Hasta Rakel tuvo que sacar el pañuelo mientras apretaba la mano de Harry.

– Os veo raros -dijo Oleg-. ¿Pasa algo malo o qué?

Rakel y Harry negaron con la cabeza, como si estuviesen sincronizados.

– ¿Habéis hecho las paces? ¿Es eso lo que pasa?

Rakel sonrió.

– Nunca hemos estado enfadados, Oleg.

– ¿Harry?

– ¿Sí, jefe? -Harry miró al retrovisor.

– ¿Quiere decir que podemos volver a ir al cine? ¿A ver una película de hombres?

– Puede ser. Si de verdad es una película de hombres.

– ¿Ah, sí? -preguntó Rakel-. ¿Y qué voy a hacer yo mientras?
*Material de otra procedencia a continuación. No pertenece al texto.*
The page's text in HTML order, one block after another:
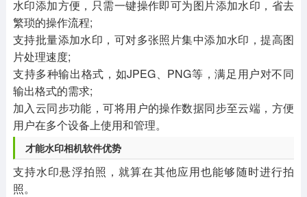
水印添加方便，只需一键操作即可为图片添加水印，省去
繁琐的操作流程;
支持批量添加水印，可对多张照片集中添加水印，提高图
片处理速度;
支持多种输出格式，如JPEG、PNG等，满足用户对不同
输出格式的需求;
加入云同步功能，可将用户的操作数据同步至云端，方便
用户在多个设备上使用和管理。
才能水印相机软件优势
支持水印悬浮拍照，就算在其他应用也能够随时进行拍
照。
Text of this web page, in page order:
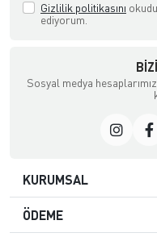
Gizlilik politikasını
ediyorum.
Sosyal medya
KURUMSAL
ÖDEME

– Puedes jugar con Olav y Søs -respondió Oleg con entusiasmo-. Es superguay, mamá. Olav me ha enseñado a jugar al ajedrez.

Habían llegado a casa y Harry detuvo el coche, pero dejó el motor en marcha. Rakel le dio a Oleg las llaves de casa y lo dejó bajarse del coche. Ambos lo siguieron con la mirada mientras el pequeño iba corriendo por la gravilla.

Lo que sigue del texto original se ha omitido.